━━━━━ Stored data ━━━━━

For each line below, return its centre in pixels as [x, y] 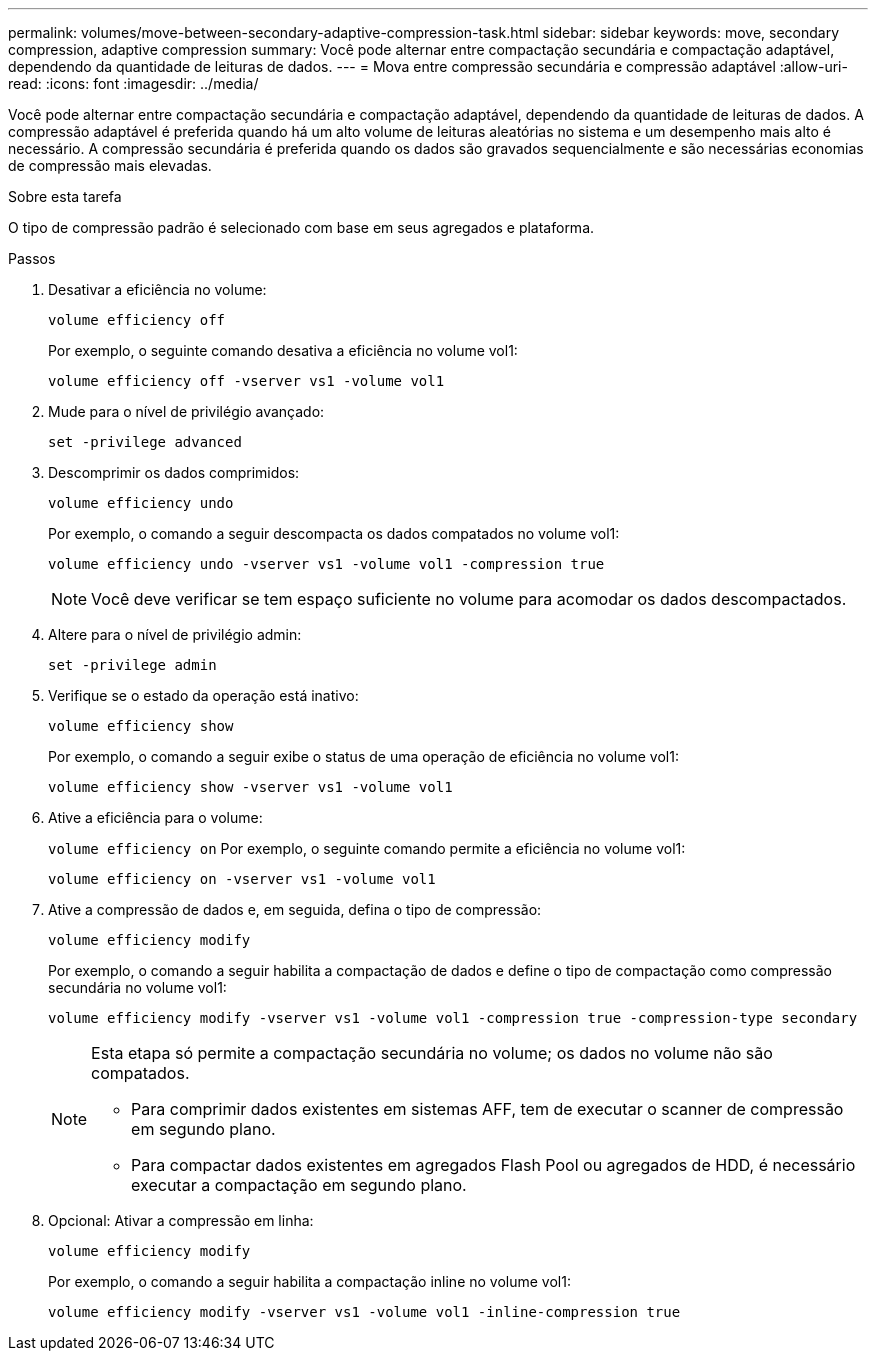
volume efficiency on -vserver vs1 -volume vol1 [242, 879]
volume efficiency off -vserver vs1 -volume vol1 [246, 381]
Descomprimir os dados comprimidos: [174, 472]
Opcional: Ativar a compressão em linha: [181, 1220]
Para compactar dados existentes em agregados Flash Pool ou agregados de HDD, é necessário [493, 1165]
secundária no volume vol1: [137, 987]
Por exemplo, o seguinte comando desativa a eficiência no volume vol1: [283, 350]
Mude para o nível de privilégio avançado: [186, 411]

━━━━━
━━━━━ Stored data ━━━━━

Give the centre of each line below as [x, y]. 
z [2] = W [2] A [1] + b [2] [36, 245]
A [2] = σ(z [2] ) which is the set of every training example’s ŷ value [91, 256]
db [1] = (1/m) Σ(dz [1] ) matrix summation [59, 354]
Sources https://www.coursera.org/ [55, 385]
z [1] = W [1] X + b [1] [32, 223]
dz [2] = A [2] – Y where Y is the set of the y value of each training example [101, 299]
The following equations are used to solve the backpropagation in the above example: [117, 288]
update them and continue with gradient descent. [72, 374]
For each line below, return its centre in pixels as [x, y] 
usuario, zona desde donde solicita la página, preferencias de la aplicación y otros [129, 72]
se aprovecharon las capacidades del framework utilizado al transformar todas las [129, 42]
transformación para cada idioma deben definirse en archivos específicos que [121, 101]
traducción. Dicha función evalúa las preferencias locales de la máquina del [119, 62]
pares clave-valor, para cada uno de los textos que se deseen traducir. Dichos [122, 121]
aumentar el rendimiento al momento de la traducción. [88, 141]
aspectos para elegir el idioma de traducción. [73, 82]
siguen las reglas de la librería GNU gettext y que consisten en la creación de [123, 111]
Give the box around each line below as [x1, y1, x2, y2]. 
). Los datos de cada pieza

━━━━━
━━━━━ Stored data ━━━━━

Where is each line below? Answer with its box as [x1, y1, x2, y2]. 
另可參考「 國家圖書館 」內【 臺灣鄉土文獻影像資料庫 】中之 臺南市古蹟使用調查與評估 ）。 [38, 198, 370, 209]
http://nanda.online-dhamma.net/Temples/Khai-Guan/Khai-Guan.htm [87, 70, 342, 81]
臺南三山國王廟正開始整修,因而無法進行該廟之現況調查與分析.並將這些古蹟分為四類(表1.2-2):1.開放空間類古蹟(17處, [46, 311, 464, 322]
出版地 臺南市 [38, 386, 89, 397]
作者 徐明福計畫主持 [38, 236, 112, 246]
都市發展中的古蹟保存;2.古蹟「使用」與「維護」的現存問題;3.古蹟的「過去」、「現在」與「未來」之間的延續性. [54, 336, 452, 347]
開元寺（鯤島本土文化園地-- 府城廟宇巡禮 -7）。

━━━━━

Problem to solve -
Look through the data above and return exactly the lines from the one that contains "z [1] = W [1] X + b [1] [32, 223]" to the one that contains "update them and", inclusive, with nothing else.

Result -
z [1] = W [1] X + b [1] [32, 223]
dz [2] = A [2] – Y where Y is the set of the y value of each training example [101, 299]
The following equations are used to solve the backpropagation in the above example: [117, 288]
update them and continue with gradient descent. [72, 374]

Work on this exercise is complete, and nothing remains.